When individual consciousness overrides the necessary mechanisms outside man’s machine to initiate self-transformation, the collective consciousness emerges in the future. Initially recognizing that the mechanisms crafted and perpetuated by humans are unnatural, it becomes instinctive to avoid personal accountability for this destructive materialistic design and renounce any potential action to eradicate it. Moreover, the overwhelming forces of the machine hinder a conscious dialogue regarding our ethical responsibility to dismantle this unearthly flaw of suffering and servitude. Building connections with others and instigating a revolution necessitates moral action and responsibility. However, it is simple for individuals to claim “I did not create this,” yet they would be mistaken as it is their continued daily contribution to the Capitalist wheel that sustains it. Even when withdrawing from its influence, individuals inadvertently foster an environment of acquiescence through their inaction. While each person experiences moments of self-awareness, they often feel ashamed and reluctant to accept blame for their creation – even if at a distance.

The conditions for individuals to engage in sexual intercourse with each other are determined by their own individuality rather than external factors. These specific conditions are unique to individuals who are in certain relationships and are essential for them to create their own material life and related aspects through their own actions. Initially, these conditions align with the inherent nature of production until a contradiction arises. At that point, these conditions become an accidental constraint and later individuals recognize them as such. It is believed that individuals from earlier periods were also aware of this constraint (Marx & Engels, 1845, 81).
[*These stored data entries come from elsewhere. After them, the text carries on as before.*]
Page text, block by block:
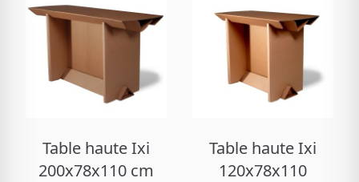
Table haute Ixi
200x78x110 cm
Table haute Ixi
120x78x110
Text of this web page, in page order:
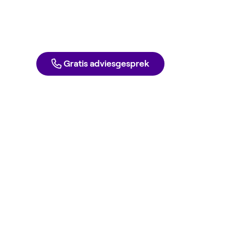
Gratis adviesgesprek
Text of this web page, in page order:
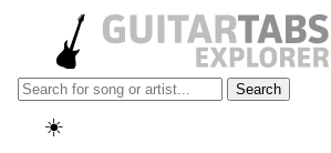
Search
☀️
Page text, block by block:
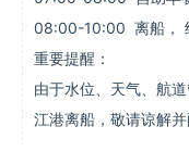
08:00-10:00 离船，
重要提醒：
由于水位、天气、航
江港离船，敬请谅解并
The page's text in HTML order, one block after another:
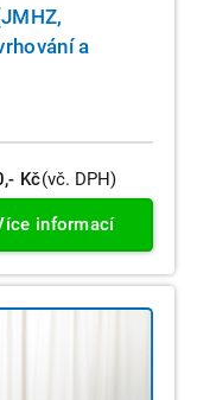
a
Kč(vč. DPH)
informací
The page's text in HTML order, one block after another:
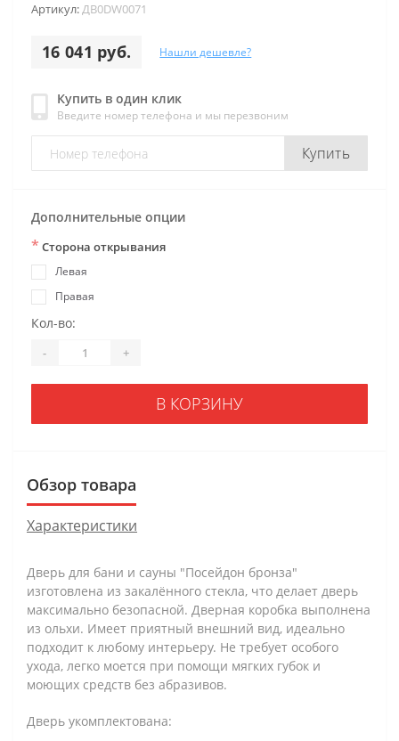
Артикул:ДB0DW0071
16 041 руб. Нашли дешевле?
Купить в один клик
Введите номер телефона и мы перезвоним
Купить
Дополнительные опции
* Сторона открывания
Левая
Правая
Кол-во:
- +
В КОРЗИНУ
Обзор товара
Характеристики
Дверь для бани и сауны "Посейдон бронза"
изготовлена из закалённого стекла, что делает дверь
максимально безопасной. Дверная коробка выполнена
из ольхи. Имеет приятный внешний вид, идеально
подходит к любому интерьеру. Не требует особого
ухода, легко моется при помощи мягких губок и
моющих средств без абразивов.
Дверь укомплектована:
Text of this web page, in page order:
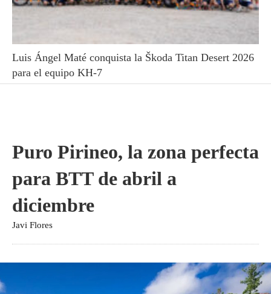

Man must create a collective, individual consciousness by reflecting on his relationship with industry and others, and sharing his feelings of exploitation and directionless life. However, the circular nature of the Capitalist system confuses this process. Yet, a collective pause and realization of their situation, triggered by a shared catastrophe or extreme event, will prevent action due to shame for allowing exploitation. Man has become so trapped in his circular life that stepping out leads to a spin in self-consciousness. As a group, the shame of creating this cycle out of ignorance will silence dissent. In this panic, man will long for the circularity of either the machine or nature. Ultimately, nothing can be changed.

The constant need to replace slaves resulted in their frequent death, making slavery a fundamental aspect of the productive system. The plebeians, who were neither free nor slave, were unable to elevate themselves beyond being a working class mob. Rome, ultimately, never expanded beyond being a city and its political ties with the provinces were easily disrupted by political upheavals (Marx & Engels, 1845, 84).

The presented negativity is the reality of man, nature, consciousness, and the machine. The Capitalist machine keeps running with many cogs and will continue to do so, even when individuals step into consciousness. They may distance themselves from the machine that binds them to an unnatural life with unnatural needs, but someone else will take their place. This circularity of slavery to commodities is deeply ingrained in daily life, replacing the natural circularity of the earth’s rotation. Capitalism is like the earth, a spinning wheel that constantly encourages work and consumption. Those who reject these premises are completely alone, as nature intended, and cannot connect with others on a different wheel to revolt against a power stronger than the entire universe.

References

In Volume 5 of the Collected Works, Karl Marx and Friedrich Engels talk about their book “The German Ideology” along with other writings they produced in April.

The online accessibility of the content extends from 1845 to April 1847.